Но через мгновение услышал еще одно «кхм». Не веря своим ушам, Рённеберг обернулся и увидел, что Густав смотрит в пустой футляр.
– Тут нет очков.
– А где они тогда, черт возьми?
– Они были там, когда вы вошли, – захныкал Густав, как будто во всем был виноват Рённеберг.
Снова отложив работу, десантник принялся шарить по столу, расшвыривая вещи. Наконец он нашел очки между страницами гроссбуха и передал их деду.
– А теперь заткнись.
К счастью, другие спецназовцы к этому моменту почти закончили установку взрывчатки и начали готовиться к отходу. Взяв у Густава ключи, они вышли из помещения для фильтрации тяжелой воды в коридор и открыли дверь, ведущую во двор; также они вытащили в коридор Густава, чтобы он мог убежать, когда они уйдут. Все, что оставалось сделать, – это поджечь бикфордов шнур.
И тут они услышали шаги.
Все замерли. Прислушиваясь, десантники различили топот ботинок на лестнице, примыкавшей к коридору. Выругавшись, они затаились с пистолетами наготове. Мгновение спустя появился еще один охранник, намного моложе Густава. К счастью, соображал он не быстрее старика и только удивленно вскрикнул, когда его окружили враги. Несколько вопросов показали, что он норвежец, отнюдь не горевший желанием рисковать своей жизнью, чтобы предупредить нацистов. Спецназовцы толкнули его к Густаву и переключили все свое внимание на взрывчатку.

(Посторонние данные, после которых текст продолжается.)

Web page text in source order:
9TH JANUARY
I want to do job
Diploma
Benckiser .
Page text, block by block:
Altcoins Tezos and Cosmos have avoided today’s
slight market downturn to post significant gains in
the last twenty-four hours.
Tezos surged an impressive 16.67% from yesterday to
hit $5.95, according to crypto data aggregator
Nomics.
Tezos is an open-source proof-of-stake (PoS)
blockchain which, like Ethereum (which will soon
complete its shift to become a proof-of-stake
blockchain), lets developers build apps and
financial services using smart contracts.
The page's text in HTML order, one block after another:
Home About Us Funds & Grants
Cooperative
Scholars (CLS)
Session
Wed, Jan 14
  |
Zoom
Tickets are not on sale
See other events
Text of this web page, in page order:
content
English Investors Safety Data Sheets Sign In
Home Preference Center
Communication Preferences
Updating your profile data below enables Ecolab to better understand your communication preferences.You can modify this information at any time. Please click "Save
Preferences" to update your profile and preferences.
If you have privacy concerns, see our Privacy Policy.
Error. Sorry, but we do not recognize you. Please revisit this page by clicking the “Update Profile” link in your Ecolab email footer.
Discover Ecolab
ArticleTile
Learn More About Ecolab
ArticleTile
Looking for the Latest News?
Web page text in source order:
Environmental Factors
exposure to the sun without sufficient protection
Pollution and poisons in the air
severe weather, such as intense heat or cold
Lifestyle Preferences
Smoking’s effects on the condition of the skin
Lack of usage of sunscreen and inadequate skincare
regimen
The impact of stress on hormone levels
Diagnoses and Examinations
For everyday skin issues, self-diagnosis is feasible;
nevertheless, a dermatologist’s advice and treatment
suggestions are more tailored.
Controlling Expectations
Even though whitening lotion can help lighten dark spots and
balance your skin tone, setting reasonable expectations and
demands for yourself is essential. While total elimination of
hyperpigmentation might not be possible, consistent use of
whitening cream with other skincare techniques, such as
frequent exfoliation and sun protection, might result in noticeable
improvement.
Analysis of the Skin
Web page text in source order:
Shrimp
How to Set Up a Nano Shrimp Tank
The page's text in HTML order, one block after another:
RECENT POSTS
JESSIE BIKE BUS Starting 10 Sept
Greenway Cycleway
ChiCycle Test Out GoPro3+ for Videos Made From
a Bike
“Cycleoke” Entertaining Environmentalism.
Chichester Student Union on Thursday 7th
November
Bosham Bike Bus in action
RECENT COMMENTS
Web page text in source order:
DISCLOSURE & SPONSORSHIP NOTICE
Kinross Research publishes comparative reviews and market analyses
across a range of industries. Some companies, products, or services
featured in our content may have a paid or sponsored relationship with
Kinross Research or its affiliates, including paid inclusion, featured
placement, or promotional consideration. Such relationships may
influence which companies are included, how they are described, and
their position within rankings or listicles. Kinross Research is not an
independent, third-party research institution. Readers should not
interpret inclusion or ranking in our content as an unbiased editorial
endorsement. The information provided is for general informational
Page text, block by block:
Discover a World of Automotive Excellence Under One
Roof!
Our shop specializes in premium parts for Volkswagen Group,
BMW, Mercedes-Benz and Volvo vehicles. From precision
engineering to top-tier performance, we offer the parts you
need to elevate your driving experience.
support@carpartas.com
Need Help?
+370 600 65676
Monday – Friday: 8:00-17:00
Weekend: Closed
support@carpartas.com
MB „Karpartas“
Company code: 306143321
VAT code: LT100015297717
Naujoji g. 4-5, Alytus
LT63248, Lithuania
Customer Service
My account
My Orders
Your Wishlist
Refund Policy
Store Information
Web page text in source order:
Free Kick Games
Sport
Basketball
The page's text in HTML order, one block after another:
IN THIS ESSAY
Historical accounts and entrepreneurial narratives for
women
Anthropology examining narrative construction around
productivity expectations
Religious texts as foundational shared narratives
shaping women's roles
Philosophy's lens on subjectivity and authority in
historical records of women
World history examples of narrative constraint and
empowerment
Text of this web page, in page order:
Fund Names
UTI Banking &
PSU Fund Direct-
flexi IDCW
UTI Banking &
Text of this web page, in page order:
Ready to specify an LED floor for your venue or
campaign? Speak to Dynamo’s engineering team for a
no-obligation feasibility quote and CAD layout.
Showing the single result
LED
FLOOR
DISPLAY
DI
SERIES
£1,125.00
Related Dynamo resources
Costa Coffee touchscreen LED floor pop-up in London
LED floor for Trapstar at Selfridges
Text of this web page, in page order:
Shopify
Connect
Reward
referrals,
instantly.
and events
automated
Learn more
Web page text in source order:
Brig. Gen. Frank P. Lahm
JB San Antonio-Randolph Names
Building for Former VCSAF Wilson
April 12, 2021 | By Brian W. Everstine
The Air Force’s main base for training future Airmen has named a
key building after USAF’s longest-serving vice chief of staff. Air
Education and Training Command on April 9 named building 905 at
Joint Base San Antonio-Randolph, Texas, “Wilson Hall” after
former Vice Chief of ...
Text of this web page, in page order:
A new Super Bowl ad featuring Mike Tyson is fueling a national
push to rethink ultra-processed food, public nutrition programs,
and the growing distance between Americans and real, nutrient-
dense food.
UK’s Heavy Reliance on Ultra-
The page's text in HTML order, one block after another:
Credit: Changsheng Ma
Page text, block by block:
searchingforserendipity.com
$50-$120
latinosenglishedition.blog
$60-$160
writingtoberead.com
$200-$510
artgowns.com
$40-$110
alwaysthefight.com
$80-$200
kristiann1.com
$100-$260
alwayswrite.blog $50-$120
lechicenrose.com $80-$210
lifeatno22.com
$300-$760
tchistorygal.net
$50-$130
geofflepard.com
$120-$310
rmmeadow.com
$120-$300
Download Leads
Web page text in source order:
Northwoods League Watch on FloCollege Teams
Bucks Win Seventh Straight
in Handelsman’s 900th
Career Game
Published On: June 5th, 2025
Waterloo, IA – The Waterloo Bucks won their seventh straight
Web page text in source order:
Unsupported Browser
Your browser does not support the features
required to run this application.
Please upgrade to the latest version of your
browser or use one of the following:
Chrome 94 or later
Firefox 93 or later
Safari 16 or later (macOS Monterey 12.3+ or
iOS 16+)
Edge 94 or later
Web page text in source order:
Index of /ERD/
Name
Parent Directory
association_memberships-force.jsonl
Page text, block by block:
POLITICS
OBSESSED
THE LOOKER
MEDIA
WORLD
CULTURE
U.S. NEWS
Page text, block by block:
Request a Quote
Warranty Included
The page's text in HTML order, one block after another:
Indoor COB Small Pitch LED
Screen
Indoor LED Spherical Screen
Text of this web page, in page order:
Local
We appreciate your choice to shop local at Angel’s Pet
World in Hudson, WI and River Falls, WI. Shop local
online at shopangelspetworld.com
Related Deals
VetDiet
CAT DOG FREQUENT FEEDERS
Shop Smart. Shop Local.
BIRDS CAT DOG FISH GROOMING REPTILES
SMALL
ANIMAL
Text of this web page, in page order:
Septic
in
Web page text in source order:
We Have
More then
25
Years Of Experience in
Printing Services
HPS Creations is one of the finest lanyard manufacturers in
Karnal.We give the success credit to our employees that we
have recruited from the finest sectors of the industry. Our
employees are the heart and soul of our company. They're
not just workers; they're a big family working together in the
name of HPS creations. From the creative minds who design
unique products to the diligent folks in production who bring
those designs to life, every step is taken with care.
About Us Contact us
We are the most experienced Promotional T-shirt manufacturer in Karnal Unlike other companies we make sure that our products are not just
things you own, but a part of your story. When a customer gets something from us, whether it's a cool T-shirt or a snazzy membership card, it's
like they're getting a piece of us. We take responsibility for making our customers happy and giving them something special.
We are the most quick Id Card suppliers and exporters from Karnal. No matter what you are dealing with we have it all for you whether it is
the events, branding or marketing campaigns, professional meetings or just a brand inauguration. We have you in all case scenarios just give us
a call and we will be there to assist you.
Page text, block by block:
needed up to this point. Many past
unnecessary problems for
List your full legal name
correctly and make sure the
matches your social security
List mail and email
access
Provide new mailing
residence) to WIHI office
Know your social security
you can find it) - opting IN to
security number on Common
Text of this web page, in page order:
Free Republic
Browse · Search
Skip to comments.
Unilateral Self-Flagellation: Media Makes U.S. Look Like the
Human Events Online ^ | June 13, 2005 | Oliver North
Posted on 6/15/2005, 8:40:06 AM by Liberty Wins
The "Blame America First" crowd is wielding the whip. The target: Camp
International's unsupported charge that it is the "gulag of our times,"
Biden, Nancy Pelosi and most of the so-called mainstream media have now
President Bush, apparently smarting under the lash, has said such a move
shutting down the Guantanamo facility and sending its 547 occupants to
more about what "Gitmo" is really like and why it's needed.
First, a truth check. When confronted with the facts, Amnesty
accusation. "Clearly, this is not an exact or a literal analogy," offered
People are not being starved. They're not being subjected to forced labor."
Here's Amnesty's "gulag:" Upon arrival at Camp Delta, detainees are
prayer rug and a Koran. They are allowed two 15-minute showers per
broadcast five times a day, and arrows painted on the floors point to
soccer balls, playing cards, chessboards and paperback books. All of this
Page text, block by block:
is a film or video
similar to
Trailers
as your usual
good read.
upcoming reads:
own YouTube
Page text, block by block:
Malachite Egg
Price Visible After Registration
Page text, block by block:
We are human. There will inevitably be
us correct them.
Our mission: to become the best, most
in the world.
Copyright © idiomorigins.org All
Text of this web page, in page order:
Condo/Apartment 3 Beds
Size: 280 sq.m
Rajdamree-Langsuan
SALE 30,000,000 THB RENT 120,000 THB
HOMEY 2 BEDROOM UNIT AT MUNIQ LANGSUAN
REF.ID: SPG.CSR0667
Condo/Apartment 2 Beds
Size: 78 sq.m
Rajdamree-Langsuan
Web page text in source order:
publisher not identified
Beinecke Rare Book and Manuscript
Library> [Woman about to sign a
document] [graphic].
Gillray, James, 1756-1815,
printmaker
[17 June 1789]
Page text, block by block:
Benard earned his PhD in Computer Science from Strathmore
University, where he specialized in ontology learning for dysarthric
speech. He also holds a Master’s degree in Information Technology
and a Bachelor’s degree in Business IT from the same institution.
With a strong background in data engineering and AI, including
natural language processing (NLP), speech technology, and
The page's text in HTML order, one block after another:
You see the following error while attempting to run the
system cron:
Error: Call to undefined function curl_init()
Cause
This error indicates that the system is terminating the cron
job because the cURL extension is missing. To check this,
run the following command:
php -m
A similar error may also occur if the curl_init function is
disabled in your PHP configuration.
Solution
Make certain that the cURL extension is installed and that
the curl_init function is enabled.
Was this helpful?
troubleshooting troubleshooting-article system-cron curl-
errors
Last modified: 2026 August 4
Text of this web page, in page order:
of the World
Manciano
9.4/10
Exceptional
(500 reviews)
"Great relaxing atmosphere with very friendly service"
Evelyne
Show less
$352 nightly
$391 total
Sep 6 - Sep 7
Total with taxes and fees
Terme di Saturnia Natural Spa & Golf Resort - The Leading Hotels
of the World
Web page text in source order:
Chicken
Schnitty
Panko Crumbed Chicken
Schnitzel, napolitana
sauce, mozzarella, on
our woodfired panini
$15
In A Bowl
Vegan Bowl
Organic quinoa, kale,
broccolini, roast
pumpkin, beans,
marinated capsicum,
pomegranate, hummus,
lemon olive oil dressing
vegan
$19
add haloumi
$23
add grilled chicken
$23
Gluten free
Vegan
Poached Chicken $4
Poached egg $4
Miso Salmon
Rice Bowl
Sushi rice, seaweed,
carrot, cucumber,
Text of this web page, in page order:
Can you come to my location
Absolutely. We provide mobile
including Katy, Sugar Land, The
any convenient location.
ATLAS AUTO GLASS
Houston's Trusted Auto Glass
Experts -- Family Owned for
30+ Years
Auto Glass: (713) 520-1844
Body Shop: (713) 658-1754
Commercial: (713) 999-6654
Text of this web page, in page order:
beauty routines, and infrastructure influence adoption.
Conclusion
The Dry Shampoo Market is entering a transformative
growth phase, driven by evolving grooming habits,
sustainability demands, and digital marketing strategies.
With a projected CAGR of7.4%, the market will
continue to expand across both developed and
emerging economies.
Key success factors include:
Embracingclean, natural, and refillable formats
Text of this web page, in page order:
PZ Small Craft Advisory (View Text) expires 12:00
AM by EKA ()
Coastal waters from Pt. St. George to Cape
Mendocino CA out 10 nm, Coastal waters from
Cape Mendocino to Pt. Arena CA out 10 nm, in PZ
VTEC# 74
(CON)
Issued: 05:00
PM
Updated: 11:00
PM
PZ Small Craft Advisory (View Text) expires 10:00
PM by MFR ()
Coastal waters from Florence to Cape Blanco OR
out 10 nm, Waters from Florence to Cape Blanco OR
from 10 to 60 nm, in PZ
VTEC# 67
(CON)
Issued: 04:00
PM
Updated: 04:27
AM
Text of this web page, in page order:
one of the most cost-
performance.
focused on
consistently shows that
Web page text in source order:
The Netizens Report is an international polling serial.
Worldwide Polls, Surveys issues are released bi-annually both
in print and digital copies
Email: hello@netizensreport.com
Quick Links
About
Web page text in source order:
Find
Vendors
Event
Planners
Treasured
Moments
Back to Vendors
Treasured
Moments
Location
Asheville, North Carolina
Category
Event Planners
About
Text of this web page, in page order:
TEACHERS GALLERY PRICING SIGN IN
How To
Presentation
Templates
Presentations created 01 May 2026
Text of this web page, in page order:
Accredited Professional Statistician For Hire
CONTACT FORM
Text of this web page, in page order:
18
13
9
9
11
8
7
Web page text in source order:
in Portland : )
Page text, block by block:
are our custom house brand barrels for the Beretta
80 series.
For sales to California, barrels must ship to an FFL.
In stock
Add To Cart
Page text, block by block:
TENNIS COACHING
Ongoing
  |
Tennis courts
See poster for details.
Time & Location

Наконец в 01:13 все было готово. Рённеберг полез в карман, достал несколько нашивок с эмблемой британской парашютной эскадрильи и швырнул их на землю – последний отвлекающий маневр для предотвращения расправ. Затем чиркнул спичкой и поджег шнур. Он будет гореть 30 секунд. Торопясь, Рённеберг выпустил Густава и молодого охранника, чтобы они выбежали наверх и легли на землю.
«Держите рты открытыми, пока не услышите взрыв, – посоветовал он. – Иначе резкое изменение давления порвет вам барабанные перепонки».
Как только охранники убежали, десантники развернулись и ринулись вон из подвала.
Снаружи шум взрыва прозвучал на удивление тихо – «только басы, без высоких нот», как заметил один историк. Кое-кто из команды «Ганнерсайда» стал переживать, что взрывчатка не сработала. Но волноваться было не о чем. Толстые стены «Веморка» просто поглотили звук взрыва. «Нобель-808» в подвале прекрасно справился со своей задачей, расколов установки и расплескав повсюду тяжелую воду. Вдобавок осколки оборудования пробили трубы, шедшие вдоль потолка, и обычная вода затопила помещение, смыв в канализацию 350 килограммов чистейшего «сока».
Даже нацисты, явившиеся позже для оценки ущерба, восхитились точностью работы. Вначале они взяли сотню заложников из местного населения, чтобы отомстить, но, поняв, что это дело рук не простых любителей, всех освободили. В официальном немецком отчете об инциденте говорилось, что «за пределами того помещения, где был произведен взрыв, серьезных повреждений не было, но внутри него разрушение было полным».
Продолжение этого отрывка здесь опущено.